The planned Department of Cancer Biology will be the center of cancer-related research for the Stritch School of Medicine

As part of Loyola University Chicago's initiative to expand its cancer programs, the Stritch School of Medicine will be home to the planned new Department of Cancer Biology. The future Department will be the center of cancer-related research at Stritch and provide a structure through which Loyola University Chicago’s biomedical graduate programs will train the next generation of students and research scientists in cancer-related fields. 

The University and Loyola University Medical Center have also committed to pursuing National Cancer Institute (NCI) Comprehensive designation for Loyola Medicine’s Cardinal Bernardin Cancer Center. All NCI Cancer Centers are recognized for their scientific leadership, resources and scope of research, but the Comprehensive Centers are an elite subgroup that demonstrate substantial transdisciplinary research. 

The forthcoming Department of Cancer Biology will be the basic science arm of the Cardinal Bernardin Cancer Center with major programs of research in immunology and immunotherapy, cell signaling, epigenetics, and gene regulation. It will house the Masters program in Cellular and Molecular Oncology and make significant contributions to the core Molecular Cell Biology and Genetics course required for all first-year medical students. The Oncology Research Institute and its affiliated faculty, staff and resources will move into the department, building on their long success to be the new department’s foundation.  The department will recruit some of the nation's leading researchers in cancer biology.

To achieve this goal, cancer program leaders will transition to new roles.

Nancy Zeleznik-Le, PhD, former co-director of the Oncology Research Institute, has agreed to serve as interim chair of the Department of Cancer Biology. Dr. Zeleznik-Le is a Professor in the Department of Medicine and a member of the Oncology Research Institute since 1999.  She is leader of the Cancer Gene Regulation Program and her research focuses on the Mixed Lineage Leukemia (MLL) gene and MLL-fusion proteins that cause leukemia. As interim chair, she will also serve as the deputy director and associate director for basic research of the Cardinal Bernardin Cancer Center.

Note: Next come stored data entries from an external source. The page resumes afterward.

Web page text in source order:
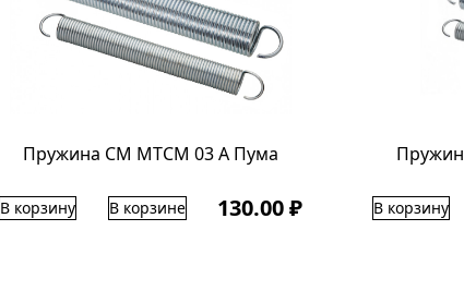
Пружина СМ МТСМ 03 А Пума
В корзину В корзине 130.00 ₽ В корзину
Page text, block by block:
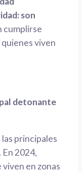
son
cumplirse
viven
detonante
principales
En 2024,
viven en zonas
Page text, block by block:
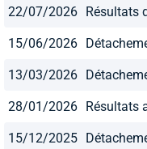
22/07/2026 Résultats
15/06/2026
13/03/2026
28/01/2026 Résultats
15/12/2025
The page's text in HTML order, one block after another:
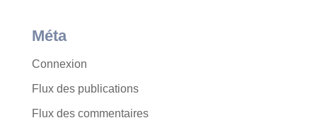
Méta
Connexion
Flux des publications
Flux des commentaires
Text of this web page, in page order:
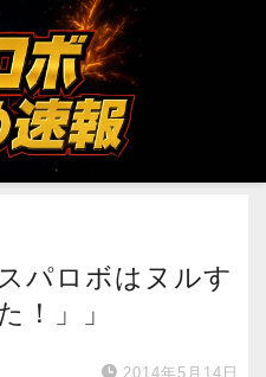
パロボはヌルす
！」」
2014年5月14日
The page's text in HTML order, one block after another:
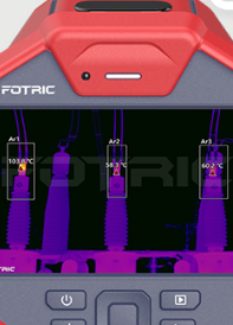
支持区域
基准温度
设备
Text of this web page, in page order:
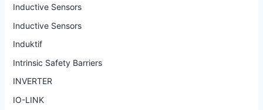
Inductive Sensors
Inductive Sensors
Induktif
Intrinsic Safety Barriers
INVERTER
IO-LINK
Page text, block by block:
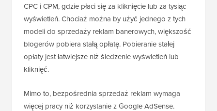
CPC i CPM, gdzie płaci się za kliknięcie lub za tysiąc
wyświetleń. Chociaż można by użyć jednego z tych
modeli do sprzedaży reklam banerowych, większość
blogerów pobiera stałą opłatę. Pobieranie stałej
opłaty jest łatwiejsze niż śledzenie wyświetleń lub
kliknięć.
Mimo to, bezpośrednia sprzedaż reklam wymaga
więcej pracy niż korzystanie z Google AdSense.
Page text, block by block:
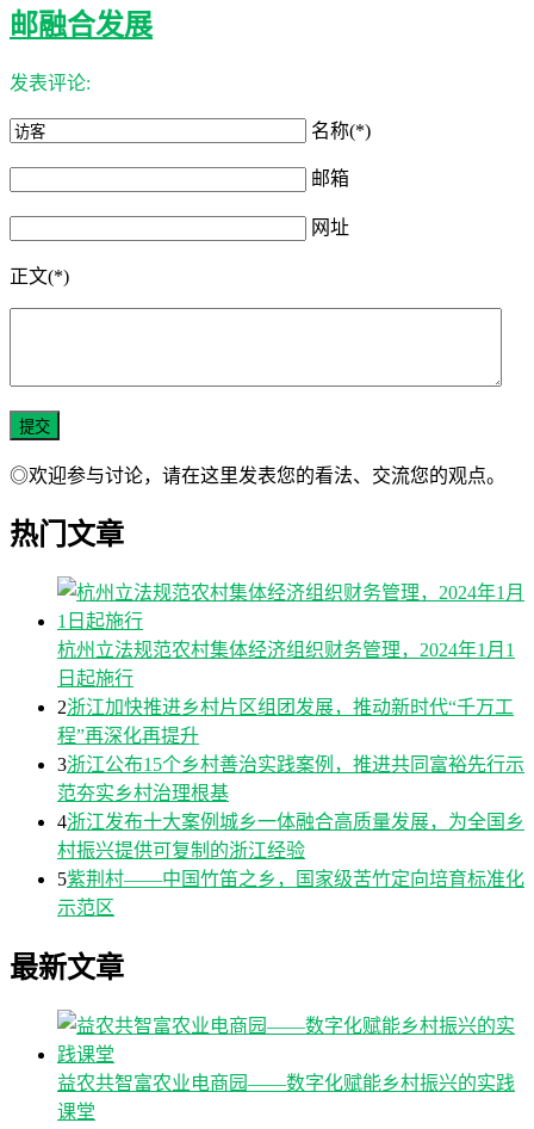
邮融合发展
发表评论:
名称(*)
邮箱
网址
正文(*)
◎欢迎参与讨论，请在这里发表您的看法、交流您的观点。
热门文章
杭州立法规范农村集体经济组织财务管理，2024年1月1
日起施行
2浙江加快推进乡村片区组团发展，推动新时代“千万工
程”再深化再提升
3浙江公布15个乡村善治实践案例，推进共同富裕先行示
范夯实乡村治理根基
4浙江发布十大案例城乡一体融合高质量发展，为全国乡
村振兴提供可复制的浙江经验
5紫荆村——中国竹笛之乡，国家级苦竹定向培育标准化
示范区
最新文章
益农共智富农业电商园——数字化赋能乡村振兴的实践
课堂
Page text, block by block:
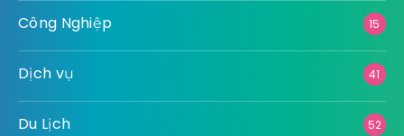
Công Nghiệp 15
Dịch vụ 41
Du Lịch 52
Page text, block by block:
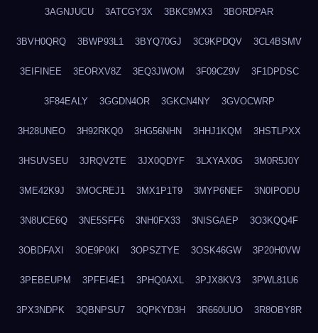
3AGNJUCU 3ATCGY3X 3BKC9MX3 3BORDPAR
3BVH0QRQ 3BWP93L1 3BYQ70GJ 3C9KPDQV 3CL4BSMV
3EIFINEE 3EORXV8Z 3EQ3JWOM 3F09CZ9V 3F1DPDSC
3F84EALY 3GGDN4OR 3GKCN4NY 3GVOCWRP
3H28UNEO 3H92RKQ0 3HG56NHN 3HHJ1KQM 3HSTLPXX
3HSUVSEU 3JRQV2TE 3JX0QDYF 3LXYAX0G 3M0R5J0Y
3ME42K9J 3MOCREJ1 3MX1P1T9 3MYP6NEF 3N0IPODU
3N8UCE6Q 3NE5SFF6 3NH0FX33 3NISGAEP 3O3KQQ4F
3OBDFAXI 3OE9P0KI 3OPSZTYE 3OSK46GW 3P20H0VW
3PEBEUPM 3PFEI4E1 3PHQ0AXL 3PJX8KV3 3PWL81U6
3PX3NDPK 3QBNPSU7 3QPKYD3H 3R660UUO 3R8OBY8R
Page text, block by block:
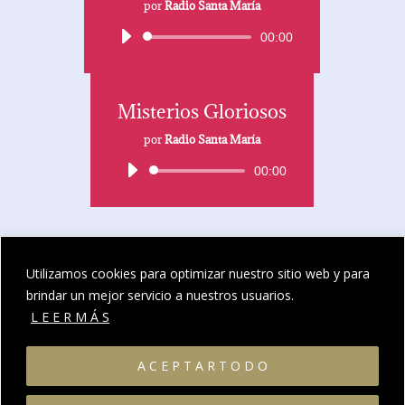
Utilizamos cookies para optimizar nuestro sitio web y para
brindar un mejor servicio a nuestros usuarios.
L E E R M Á S
A C E P T A R T O D O
porRadio Santa María
Reproductor00:00
Misterios Gloriosos
porRadio Santa María
Reproductor
audio
00:00
Legal·Privacidad·Cookies · Parroquia de Sonseca©
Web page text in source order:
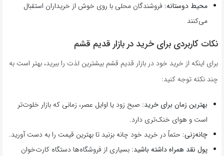
محیط دوستانه: فروشندگان محلی با روی خوش از خریداران استقبال
می‌کنند
نکات کاربردی برای خرید در بازار قدیم قشم
برای اینکه از خرید خود در بازار قدیم قشم بیشترین لذت را ببرید، بهتر است به
چند نکته توجه کنید:
بهترین زمان برای خرید: صبح زود یا اوایل عصر، زمانی که بازار خلوت‌تر
است و هوای خنک‌تری دارد.
چانه‌زنی: حتماً در خرید خود چانه بزنید تا بهترین قیمت را به دست آورید.
پول نقد همراه داشته باشید: بسیاری از فروشگاه‌ها دستگاه کارت‌خوان

William Small, Jr., MD, FACRO, FACR, FASTRO, Chair of the Department of Radiation Oncology, will become Director of the Cardinal Bernardin Cancer Center and lead the effort to achieve Comprehensive Cancer Center designation. Dr. Small will build upon the many years of work by Patrick Stiff, MD, as leader of the Cancer Center and co-director of the Oncology Research Institute.

The launch of the Department of Cancer Biology and these leadership appointments are critical steps to expand the depth and breadth of cancer research at Loyola.